E in effetti l'impostazione è profondamente teatrale, per via dell'ambientazione ristretta alla fatiscente palestra di un grande istituto comprensivo e per i dialoghi, il numero, la mimica e gli spostamenti molto limitati dei personaggi nello spazio.
La trama presenta subito alcuni problemi e la motivazione da cui origina il dramma è così debole e così mal funzionante che sembra solo un pretesto per portare in scena le emozioni e le reazioni dei protagonisti, che diventano preponderanti. In effetti si tratta proprio di questo, un semplice dare il là, senza aver pensato troppo alla plausibilità degli antefatti.
La preside dell'istituto comprensivo convoca i genitori di tre ragazzini tredicenni: si presentano quattro genitori, una madre, un padre e una coppia, tutti spaesati e perplessi riguardo la motivazione di quella richiesta. Quando la preside si presenta nella palestra è sola (senza uno straccio di collaboratore che gli faccia da testimone) ed espone ai genitori un grave fatto che sarebbe stato compiuto dai loro tre figli. L'intreccio è solo questo: una convocazione, un colloquio e le reazioni che ne derivano. Al centro del riflettore vie è solo il modo in cui queste persone ricevono la notizia, la elaborano e rispondono alla preside e alla destabilizzazione del loro mondo, quasi in una elaborazione del lutto: negazione che sia stato il loro figlio o che sia proprio sua la colpa, rabbia verso chi accusa -ingiustamente- e in parte contro sé stessi, patteggiamento con la propria coscienza e con la preside, depressione e, infine, almeno in parte accettazione.

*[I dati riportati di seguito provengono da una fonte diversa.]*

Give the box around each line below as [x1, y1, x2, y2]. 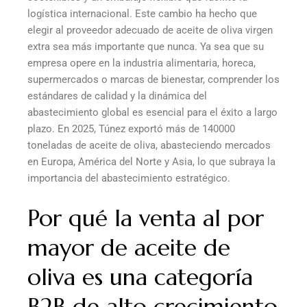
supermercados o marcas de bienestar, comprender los [27, 73, 280, 86]
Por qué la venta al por [27, 204, 264, 234]
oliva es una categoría [27, 262, 253, 293]
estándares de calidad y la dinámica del [27, 90, 207, 103]
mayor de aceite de [27, 233, 230, 263]
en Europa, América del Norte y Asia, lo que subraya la [27, 156, 275, 169]
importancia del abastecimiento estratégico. [27, 172, 230, 185]
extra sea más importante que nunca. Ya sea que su [27, 40, 264, 53]

La parte che riguarda i genitori, quello che provano e come agiscono funziona abbastanza: è una rappresentazione esagerata e grottesca della leonina caparbietà con cui i genitori giustificano e coprono i figli davanti a tutto e tutti, cercando di scaricare la responsabilità su altri (la preside, il sistema, le vittime...) o di diminuirla ai propri occhi prima che a quelli del mondo. Si tratta anche di allontanare dalla coscienza le proprie mancanze e propri sbagli nel crescerli. Il senso della pellicola è provocatorio, chiedendo a personaggi e pubblico fin dove può spingersi un genitore per parare le colpe dei figli.
Se quest'aspetto resta in piedi, anche per via di un'ottima recitazione degli interpreti (in primis Sergio Rubini, ma anche gli altri tre, Angela Finocchiaro, Raffaella Rea e Claudio Santamaria, che fa la parte del leone per numero di battute e carattere del personaggio, se di carattere si può parlare, trattandosi puramente di ruoli tagliati con l'accetta), tutto quello che riguarda la struttura della storia, riassumibile nel personaggio della preside (nelle sue azioni e motivazioni) è un buco nero.
Non si comprende perché convochi i genitori in una palestra e non in presidenza e lo faccia nel tardo pomeriggio, senza avvertire nessuno delle sue intenzioni e senza essere affiancata dalle figure necessarie per una comunicazione del genere. Non si comprende perché li metta a conoscenza in anteprima di fatti non ancora divulgati né perché prima non li abbia comunicati a chi di dovere (forze dell'ordine e diretti interessati). Non si capisce perché si ritenga autorizzata a farlo e quale scopo, soprattutto, abbia per farlo, mettendo a rischio gli interessi delle vittime e i procedimenti che dovevano seguire all'accaduto. Lascia, di fatto, i genitori liberi di alterare delle prove. Nel corso del colloquio, inoltre, sembra schierarsi in una determinata posizione, ma il suo ruolo forse le imporrebbe di restare super partes e, soprattutto, di non prendere iniziative personali.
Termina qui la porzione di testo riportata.